Carré C, Jacquier C, Bougé AL, de Chaumont F, Besnard-Guerin C, Thomassin H, Pidoux J, Da Silva B, Chalatsi E, Zahra S, Olivo-Marin JC, Munier-Lehmann H, Antoniewski C - PLoS ONE (2013)

Bottom Line: We show that self-silencing of the resulting automiG gene requires Drosha, Pasha, Dicer-1, Dicer-2 and Argonaute-2 loaded with the anti-GFP miRNAs.In contrast, self-silencing of the automiG gene does not involve Argonaute-1.As a proof of concept, we used automiG as a biosensor to screen a chemical library and identified 29 molecules that strongly inhibit miRNA silencing, out of which 5 also inhibit RNAi triggered by long double-stranded RNA.

View Article: PubMed Central - PubMed

Affiliation: Drosophila Genetics and Epigenetics, Laboratory of Developmental Biology, CNRS UMR7622, Université Pierre et Marie Curie, Paris, France.

ABSTRACT
Defects in miRNA biogenesis or activity are associated to development abnormalities and diseases.
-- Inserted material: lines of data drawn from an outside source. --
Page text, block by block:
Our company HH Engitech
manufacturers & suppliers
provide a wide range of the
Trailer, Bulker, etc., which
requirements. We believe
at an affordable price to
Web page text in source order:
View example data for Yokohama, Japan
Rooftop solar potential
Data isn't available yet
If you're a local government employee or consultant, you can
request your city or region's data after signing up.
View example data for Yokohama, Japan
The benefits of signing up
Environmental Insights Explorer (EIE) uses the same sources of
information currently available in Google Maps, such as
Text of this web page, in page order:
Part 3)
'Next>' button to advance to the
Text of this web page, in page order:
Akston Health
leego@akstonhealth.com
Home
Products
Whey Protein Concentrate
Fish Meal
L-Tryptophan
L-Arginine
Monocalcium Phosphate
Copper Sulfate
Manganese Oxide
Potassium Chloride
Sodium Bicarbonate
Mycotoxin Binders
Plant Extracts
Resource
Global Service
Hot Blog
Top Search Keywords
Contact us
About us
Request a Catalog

In Drosophila, miRNAs are predominantly loaded in Argonaute-1, which they guide for silencing of target RNAs. The miRNA pathway overlaps the RNAi pathway in this organism, as miRNAs may also associate with Argonaute-2, the mediator of RNAi. We set up a gene construct in which a single inducible promoter directs the expression of the GFP protein as well as two miRNAs perfectly matching the GFP sequences. We show that self-silencing of the resulting automiG gene requires Drosha, Pasha, Dicer-1, Dicer-2 and Argonaute-2 loaded with the anti-GFP miRNAs. In contrast, self-silencing of the automiG gene does not involve Argonaute-1. Thus, automiG reports in vivo for both miRNA biogenesis and Ago-2 mediated silencing, providing a powerful biosensor to identify situations where miRNA or siRNA pathways are impaired. As a proof of concept, we used automiG as a biosensor to screen a chemical library and identified 29 molecules that strongly inhibit miRNA silencing, out of which 5 also inhibit RNAi triggered by long double-stranded RNA. Finally, the automiG sensor is also self-silenced by the anti-GFP miRNAs in HeLa cells and might be easily used to identify factors involved in miRNA biogenesis and silencing guided by perfect target complementarity in mammals.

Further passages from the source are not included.